Records from a dataset
+---+
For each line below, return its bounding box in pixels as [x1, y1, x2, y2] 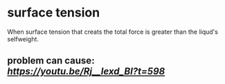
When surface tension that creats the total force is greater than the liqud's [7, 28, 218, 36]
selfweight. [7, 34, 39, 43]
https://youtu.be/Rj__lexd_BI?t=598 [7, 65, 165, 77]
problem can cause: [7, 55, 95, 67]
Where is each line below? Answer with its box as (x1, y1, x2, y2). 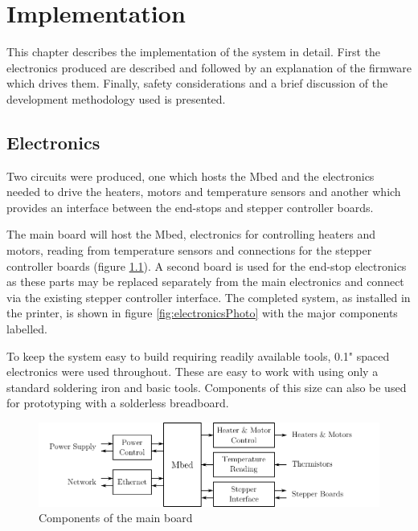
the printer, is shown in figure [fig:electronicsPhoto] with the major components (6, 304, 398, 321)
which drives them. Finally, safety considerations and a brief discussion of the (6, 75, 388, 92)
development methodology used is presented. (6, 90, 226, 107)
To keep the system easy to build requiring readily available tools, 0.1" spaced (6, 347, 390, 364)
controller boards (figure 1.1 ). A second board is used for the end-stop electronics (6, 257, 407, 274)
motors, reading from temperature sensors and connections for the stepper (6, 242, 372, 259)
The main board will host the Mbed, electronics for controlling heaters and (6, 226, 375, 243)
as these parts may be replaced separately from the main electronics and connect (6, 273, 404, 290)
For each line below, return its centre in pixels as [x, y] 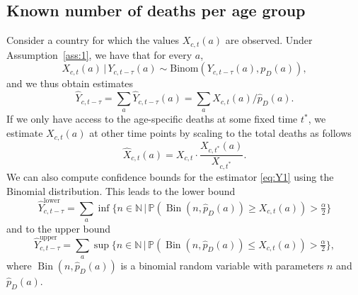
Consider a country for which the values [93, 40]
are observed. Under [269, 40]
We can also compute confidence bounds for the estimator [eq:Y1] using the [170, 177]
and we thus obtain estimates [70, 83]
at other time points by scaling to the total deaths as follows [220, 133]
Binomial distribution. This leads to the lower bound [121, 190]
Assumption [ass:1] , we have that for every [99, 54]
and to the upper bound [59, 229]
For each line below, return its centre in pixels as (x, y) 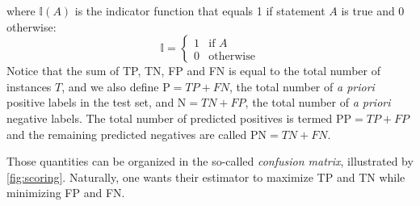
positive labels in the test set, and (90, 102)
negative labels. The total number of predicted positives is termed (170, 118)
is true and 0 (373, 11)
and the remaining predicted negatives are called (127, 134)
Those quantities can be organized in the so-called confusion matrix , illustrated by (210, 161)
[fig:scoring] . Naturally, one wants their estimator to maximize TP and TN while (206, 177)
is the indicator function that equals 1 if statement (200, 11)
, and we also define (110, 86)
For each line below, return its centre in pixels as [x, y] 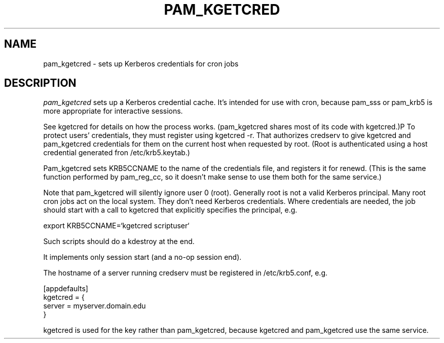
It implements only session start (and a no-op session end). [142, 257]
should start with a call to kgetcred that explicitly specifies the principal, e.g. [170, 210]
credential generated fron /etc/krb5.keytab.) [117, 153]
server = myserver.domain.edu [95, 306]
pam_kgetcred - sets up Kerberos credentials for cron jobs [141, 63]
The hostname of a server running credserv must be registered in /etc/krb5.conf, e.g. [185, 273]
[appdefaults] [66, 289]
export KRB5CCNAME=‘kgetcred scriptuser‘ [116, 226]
+---+
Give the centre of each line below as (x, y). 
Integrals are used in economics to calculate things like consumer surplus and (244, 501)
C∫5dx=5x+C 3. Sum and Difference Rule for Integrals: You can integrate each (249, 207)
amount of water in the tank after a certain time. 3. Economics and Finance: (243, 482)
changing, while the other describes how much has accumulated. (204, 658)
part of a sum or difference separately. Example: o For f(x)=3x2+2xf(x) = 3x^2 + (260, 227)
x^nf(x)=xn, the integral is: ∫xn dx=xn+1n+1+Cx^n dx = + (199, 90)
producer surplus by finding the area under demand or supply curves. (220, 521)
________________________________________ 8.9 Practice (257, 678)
+---+
**Task prompt:**
Your reply should consist solely of the lines above from the line containing "https://youtu.be/Rj__lexd_BI?t=598 [7, 65, 165, 77]" up to and including the line containing "which drives them.", reproduced exactly, minus the pictures.

**Solution to this task:**
https://youtu.be/Rj__lexd_BI?t=598 [7, 65, 165, 77]
problem can cause: [7, 55, 95, 67]
Where is each line below? Answer with its box as (x1, y1, x2, y2). 
the printer, is shown in figure [fig:electronicsPhoto] with the major components (6, 304, 398, 321)
which drives them. Finally, safety considerations and a brief discussion of the (6, 75, 388, 92)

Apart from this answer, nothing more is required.